Hertz from Third Person said that, while he has spoken to brands considering Amazon Supply Chain Services, there will be competition to contend with. Some operations may be priced lower than Amazon’s, Hertz said, and some customers will want a more specialized experience.

Some may also be wary of putting their products in the hands of a business that has its own marketplace to run, he said. During Covid-19, for instance, many sellers of non-essential goods had to switch to doing their own fulfillment instead of leveraging Fulfilled by Amazon.

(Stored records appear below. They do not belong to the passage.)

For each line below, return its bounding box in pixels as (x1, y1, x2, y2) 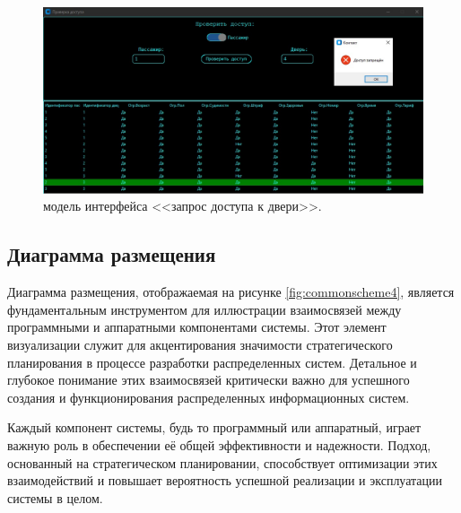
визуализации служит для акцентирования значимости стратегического (7, 335, 393, 354)
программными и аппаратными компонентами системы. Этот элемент (7, 317, 387, 336)
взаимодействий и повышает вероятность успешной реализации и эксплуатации (7, 471, 443, 490)
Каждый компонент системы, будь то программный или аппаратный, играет (7, 418, 422, 437)
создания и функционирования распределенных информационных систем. (7, 387, 410, 406)
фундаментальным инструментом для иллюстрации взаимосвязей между (7, 300, 402, 318)
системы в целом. (7, 488, 103, 507)
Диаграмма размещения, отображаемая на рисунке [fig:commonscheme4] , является (7, 283, 455, 301)
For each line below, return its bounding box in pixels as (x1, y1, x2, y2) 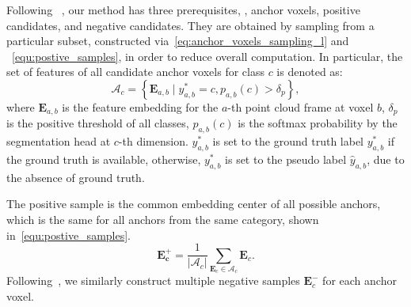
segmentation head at (6, 133, 111, 150)
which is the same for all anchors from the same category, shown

“While they trust Amazon, I think they’ll continue to view Amazon with a dose of skepticism,” Hertz said. “They’re the big behemoth.”

The week in tariffs

  • The U.S. Court of International Trade on Thursday found that President Donald Trump’s latest 10% tariff on most U.S. imports was unlawful, a decision that further limits how the president can enact such duties without Congressional approval. The 10% tariff was announced after the U.S. Supreme Court ruled the president didn’t have the authority to levy tariffs under the International Emergency Economic Powers Act. As The New York Times reports, the administration is likely to appeal the latest decision. 
  • Speaking of IEEPA, the first round of tariff refunds from those payments is set for May 11. But as CNBC reports, companies are unlikely to turn these into refunds to consumers due to higher costs. Further, companies are still flagging tariffs as negatively affecting their earnings. 

What we’ve covered

Target’s new supply chain center could be the first of many

Last week, Target opened its first “receive center” in Houston, which is a new kind of facility in its supply chain network. The facility will mostly house imported products — often seasonal, bulky or tough-to-forecast items — so they don’t take up space in distribution centers.

MR’s Mitchell Parton reports that the facility is a pilot for the company to understand whether it came up with the right design and automation for the facility, and whether it works as expected.

“Once we use this as a test site, we’ll start to decide, ‘Is this going to be a future strategy for us?’” Sousan Ortega, Target’s svp of field replenishment, global supply chain and logistics, told Modern Retail.

How Ace Hardware built its employee AI assistant

Ace Hardware recently deployed a new AI assistant called “Hey ARMA” that can help store associates provide product information, give project recommendations and compare products. 

But like many companies, Ace first had to weigh whether to build a tool in-house or find an outside software vendor to do so.

Andy Enright, svp of retail strategy and operations at Ace Hardware, told Modern Retail the company initially thought about partnering with a third-party developer. But it ultimately saw more value in building an AI team internally to create the tool from scratch, while leveraging third-party large language models and existing data.